LightGBM: Error saving very large LightGBM models

How you are using LightGBM?

Python package

LightGBM component:

Environment info

Operating System: Windows 10

CPU/GPU model: GPU

C++ compiler version: NA

CMake version: NA

Java version: NA

Python version: 3.6.6

R version: NA

Other: NA

LightGBM version or commit hash: 3.1.0

Error message and / or logs

I’m observing errors when trying to train models with sufficiently large tree models (on either CPU or GPU). Namely, when the max_leaves and num_boosting_rounds are sufficiently high, the boosting rounds all finish, but when trying to serialise and deserialise the model back, an error occurs.

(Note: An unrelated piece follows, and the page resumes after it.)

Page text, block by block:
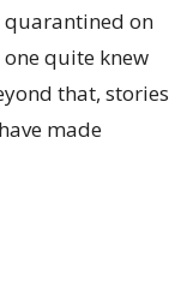
quarantined on
quite knew
that, stories
have made

To avoid the automatic to and from_string calls after the final boosting round, I’ve tried setting keep_training_booster=True and then saving the model out to disk, then reloading it. Saving the model as text or as pickle both succeed on save but then fail on model load.

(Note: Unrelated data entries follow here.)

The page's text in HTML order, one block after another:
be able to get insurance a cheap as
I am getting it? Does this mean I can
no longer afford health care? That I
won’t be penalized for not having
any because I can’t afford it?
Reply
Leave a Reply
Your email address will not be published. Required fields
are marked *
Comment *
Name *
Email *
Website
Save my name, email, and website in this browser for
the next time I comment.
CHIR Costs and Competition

I’ve investigated this issue and found that when writing out to a text file the last tree written is “Tree=4348” even though I’ve requested more boosting rounds than this. When loading the model there’s obviously a mismatch between the the number of elements in the “tree_sizes” attribute of the file (5000) and the actual number of trees in the file (4348) which causes an error

I believe the underlying issue is the same as here: https://github.com/microsoft/LightGBM/issues/2828 I also found this comment alluding to a 2GB limit of string stream and my text file is almost exactly 2GB: https://github.com/microsoft/LightGBM/issues/372#issuecomment-325695953

I added some of my own logging inside the lightgbm python layer and have the following logs

....
[LightGBM] [Debug] Trained a tree with leaves = 5000 and max_depth = 38
[LightGBM] [Debug] Trained a tree with leaves = 5000 and max_depth = 43
[LightGBM] [Debug] Trained a tree with leaves = 5000 and max_depth = 46
CASEY: Finished final boosting iteration
Training complete: 21154.90s
Attempting to save model as pickle
Attempting to convert model with default buffer len 1048576
Creating string buffer for actual len (2147483648)
Converting model with actual buffer len (2147483648)
Converted model to string
Decode model string to utf-8
Successfully saved model as pickle
Attempting to load model from pickle
<program hangs and pulls up dialog box indicating python has stopped working>

Reproducible example(s)

Note the model must be really large to observe this error. This took almost 6 hours on a V100 GPU. If model size is not dependent on number of rows or columns, you might be able to use smaller numbers than I did and speed things up a little. Before getting to enough boosting rounds for the model to crash, performance of the model continues to increase so there’s reason to believe a model this big is really necessary.

n = int(2e7)
m = 250
max_leaves = 5000
max_bin = 255
x_train = np.random.randn(n, m).astype(np.float32)
A = np.random.randint(-5, 5, size=(m, 1))
y_train = (x_train @ A).astype(np.float32)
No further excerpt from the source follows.